• [Data for processing]
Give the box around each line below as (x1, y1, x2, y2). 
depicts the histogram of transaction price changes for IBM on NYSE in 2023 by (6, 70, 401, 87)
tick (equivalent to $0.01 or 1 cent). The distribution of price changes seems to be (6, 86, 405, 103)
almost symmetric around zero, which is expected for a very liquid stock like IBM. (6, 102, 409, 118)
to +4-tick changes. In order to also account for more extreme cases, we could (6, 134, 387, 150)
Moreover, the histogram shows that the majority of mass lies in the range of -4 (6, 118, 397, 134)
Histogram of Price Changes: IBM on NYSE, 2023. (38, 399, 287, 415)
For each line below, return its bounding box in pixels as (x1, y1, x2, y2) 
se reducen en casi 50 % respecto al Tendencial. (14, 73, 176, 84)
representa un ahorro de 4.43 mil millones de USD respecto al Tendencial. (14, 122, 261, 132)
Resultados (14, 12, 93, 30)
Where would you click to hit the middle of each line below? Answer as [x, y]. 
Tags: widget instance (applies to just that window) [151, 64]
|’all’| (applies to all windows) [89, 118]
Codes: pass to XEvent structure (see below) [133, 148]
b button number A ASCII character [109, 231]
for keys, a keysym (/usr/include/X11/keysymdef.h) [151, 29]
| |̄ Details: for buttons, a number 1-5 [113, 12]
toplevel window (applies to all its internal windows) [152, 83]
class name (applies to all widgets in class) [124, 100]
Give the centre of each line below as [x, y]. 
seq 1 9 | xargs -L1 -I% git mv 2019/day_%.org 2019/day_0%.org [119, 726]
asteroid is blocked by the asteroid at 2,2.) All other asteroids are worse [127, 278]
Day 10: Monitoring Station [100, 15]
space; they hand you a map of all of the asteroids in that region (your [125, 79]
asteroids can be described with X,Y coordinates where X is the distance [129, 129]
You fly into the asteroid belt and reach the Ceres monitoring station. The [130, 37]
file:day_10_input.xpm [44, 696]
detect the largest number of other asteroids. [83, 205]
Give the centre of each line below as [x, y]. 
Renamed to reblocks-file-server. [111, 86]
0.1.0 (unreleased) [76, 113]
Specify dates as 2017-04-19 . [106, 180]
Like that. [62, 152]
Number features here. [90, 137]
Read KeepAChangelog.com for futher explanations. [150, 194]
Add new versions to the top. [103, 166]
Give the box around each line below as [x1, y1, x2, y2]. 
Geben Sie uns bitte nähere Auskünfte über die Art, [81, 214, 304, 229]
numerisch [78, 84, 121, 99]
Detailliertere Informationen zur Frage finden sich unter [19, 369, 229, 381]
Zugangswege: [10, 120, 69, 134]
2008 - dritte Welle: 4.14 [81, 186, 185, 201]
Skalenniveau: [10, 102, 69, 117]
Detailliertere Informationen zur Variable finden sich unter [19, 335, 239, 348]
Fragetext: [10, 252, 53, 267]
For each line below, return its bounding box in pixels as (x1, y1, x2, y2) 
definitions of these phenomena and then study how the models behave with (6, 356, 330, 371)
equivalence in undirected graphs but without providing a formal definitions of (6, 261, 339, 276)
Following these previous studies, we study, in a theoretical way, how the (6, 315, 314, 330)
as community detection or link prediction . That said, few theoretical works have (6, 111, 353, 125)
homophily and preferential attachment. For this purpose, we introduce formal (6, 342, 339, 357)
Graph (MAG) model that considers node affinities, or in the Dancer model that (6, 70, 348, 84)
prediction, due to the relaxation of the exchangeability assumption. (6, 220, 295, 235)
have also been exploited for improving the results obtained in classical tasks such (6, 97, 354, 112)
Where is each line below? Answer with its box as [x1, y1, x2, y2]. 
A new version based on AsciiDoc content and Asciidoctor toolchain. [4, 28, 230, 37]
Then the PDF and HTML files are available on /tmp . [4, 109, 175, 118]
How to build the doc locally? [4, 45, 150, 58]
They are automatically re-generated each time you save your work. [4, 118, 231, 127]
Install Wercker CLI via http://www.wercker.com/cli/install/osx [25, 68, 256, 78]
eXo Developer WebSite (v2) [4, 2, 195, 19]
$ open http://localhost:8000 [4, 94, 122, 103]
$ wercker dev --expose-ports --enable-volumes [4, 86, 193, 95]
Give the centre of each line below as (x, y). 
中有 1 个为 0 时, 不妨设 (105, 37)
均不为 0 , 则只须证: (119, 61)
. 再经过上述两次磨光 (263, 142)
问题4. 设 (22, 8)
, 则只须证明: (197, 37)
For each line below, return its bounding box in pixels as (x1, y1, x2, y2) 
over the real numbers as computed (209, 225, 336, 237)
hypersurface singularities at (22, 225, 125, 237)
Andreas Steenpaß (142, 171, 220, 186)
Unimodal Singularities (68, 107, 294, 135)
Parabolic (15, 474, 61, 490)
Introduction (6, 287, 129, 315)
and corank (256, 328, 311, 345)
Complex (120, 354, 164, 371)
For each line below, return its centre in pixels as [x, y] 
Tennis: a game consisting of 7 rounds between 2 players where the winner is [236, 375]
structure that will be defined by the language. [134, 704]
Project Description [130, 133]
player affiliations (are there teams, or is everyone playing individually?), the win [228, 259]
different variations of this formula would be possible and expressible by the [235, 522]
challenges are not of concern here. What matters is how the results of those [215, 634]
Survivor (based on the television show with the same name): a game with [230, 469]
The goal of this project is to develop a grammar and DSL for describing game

• [What to produce] Recopy the entries above in their entirety, exactly.

• [Reply to the exercise]
Give the box around each line below as (x1, y1, x2, y2). 
depicts the histogram of transaction price changes for IBM on NYSE in 2023 by (6, 70, 401, 87)
tick (equivalent to $0.01 or 1 cent). The distribution of price changes seems to be (6, 86, 405, 103)
almost symmetric around zero, which is expected for a very liquid stock like IBM. (6, 102, 409, 118)
to +4-tick changes. In order to also account for more extreme cases, we could (6, 134, 387, 150)
Moreover, the histogram shows that the majority of mass lies in the range of -4 (6, 118, 397, 134)
Histogram of Price Changes: IBM on NYSE, 2023. (38, 399, 287, 415)
For each line below, return its bounding box in pixels as (x1, y1, x2, y2) 
se reducen en casi 50 % respecto al Tendencial. (14, 73, 176, 84)
representa un ahorro de 4.43 mil millones de USD respecto al Tendencial. (14, 122, 261, 132)
Resultados (14, 12, 93, 30)
Where would you click to hit the middle of each line below? Answer as [x, y]. 
Tags: widget instance (applies to just that window) [151, 64]
|’all’| (applies to all windows) [89, 118]
Codes: pass to XEvent structure (see below) [133, 148]
b button number A ASCII character [109, 231]
for keys, a keysym (/usr/include/X11/keysymdef.h) [151, 29]
| |̄ Details: for buttons, a number 1-5 [113, 12]
toplevel window (applies to all its internal windows) [152, 83]
class name (applies to all widgets in class) [124, 100]
Give the centre of each line below as [x, y]. 
seq 1 9 | xargs -L1 -I% git mv 2019/day_%.org 2019/day_0%.org [119, 726]
asteroid is blocked by the asteroid at 2,2.) All other asteroids are worse [127, 278]
Day 10: Monitoring Station [100, 15]
space; they hand you a map of all of the asteroids in that region (your [125, 79]
asteroids can be described with X,Y coordinates where X is the distance [129, 129]
You fly into the asteroid belt and reach the Ceres monitoring station. The [130, 37]
file:day_10_input.xpm [44, 696]
detect the largest number of other asteroids. [83, 205]
Give the centre of each line below as [x, y]. 
Renamed to reblocks-file-server. [111, 86]
0.1.0 (unreleased) [76, 113]
Specify dates as 2017-04-19 . [106, 180]
Like that. [62, 152]
Number features here. [90, 137]
Read KeepAChangelog.com for futher explanations. [150, 194]
Add new versions to the top. [103, 166]
Give the box around each line below as [x1, y1, x2, y2]. 
Geben Sie uns bitte nähere Auskünfte über die Art, [81, 214, 304, 229]
numerisch [78, 84, 121, 99]
Detailliertere Informationen zur Frage finden sich unter [19, 369, 229, 381]
Zugangswege: [10, 120, 69, 134]
2008 - dritte Welle: 4.14 [81, 186, 185, 201]
Skalenniveau: [10, 102, 69, 117]
Detailliertere Informationen zur Variable finden sich unter [19, 335, 239, 348]
Fragetext: [10, 252, 53, 267]
For each line below, return its bounding box in pixels as (x1, y1, x2, y2) 
definitions of these phenomena and then study how the models behave with (6, 356, 330, 371)
equivalence in undirected graphs but without providing a formal definitions of (6, 261, 339, 276)
Following these previous studies, we study, in a theoretical way, how the (6, 315, 314, 330)
as community detection or link prediction . That said, few theoretical works have (6, 111, 353, 125)
homophily and preferential attachment. For this purpose, we introduce formal (6, 342, 339, 357)
Graph (MAG) model that considers node affinities, or in the Dancer model that (6, 70, 348, 84)
prediction, due to the relaxation of the exchangeability assumption. (6, 220, 295, 235)
have also been exploited for improving the results obtained in classical tasks such (6, 97, 354, 112)
Where is each line below? Answer with its box as [x1, y1, x2, y2]. 
A new version based on AsciiDoc content and Asciidoctor toolchain. [4, 28, 230, 37]
Then the PDF and HTML files are available on /tmp . [4, 109, 175, 118]
How to build the doc locally? [4, 45, 150, 58]
They are automatically re-generated each time you save your work. [4, 118, 231, 127]
Install Wercker CLI via http://www.wercker.com/cli/install/osx [25, 68, 256, 78]
eXo Developer WebSite (v2) [4, 2, 195, 19]
$ open http://localhost:8000 [4, 94, 122, 103]
$ wercker dev --expose-ports --enable-volumes [4, 86, 193, 95]
Give the centre of each line below as (x, y). 
中有 1 个为 0 时, 不妨设 (105, 37)
均不为 0 , 则只须证: (119, 61)
. 再经过上述两次磨光 (263, 142)
问题4. 设 (22, 8)
, 则只须证明: (197, 37)
For each line below, return its bounding box in pixels as (x1, y1, x2, y2) 
over the real numbers as computed (209, 225, 336, 237)
hypersurface singularities at (22, 225, 125, 237)
Andreas Steenpaß (142, 171, 220, 186)
Unimodal Singularities (68, 107, 294, 135)
Parabolic (15, 474, 61, 490)
Introduction (6, 287, 129, 315)
and corank (256, 328, 311, 345)
Complex (120, 354, 164, 371)
For each line below, return its centre in pixels as [x, y] 
Tennis: a game consisting of 7 rounds between 2 players where the winner is [236, 375]
structure that will be defined by the language. [134, 704]
Project Description [130, 133]
player affiliations (are there teams, or is everyone playing individually?), the win [228, 259]
different variations of this formula would be possible and expressible by the [235, 522]
challenges are not of concern here. What matters is how the results of those [215, 634]
Survivor (based on the television show with the same name): a game with [230, 469]
The goal of this project is to develop a grammar and DSL for describing game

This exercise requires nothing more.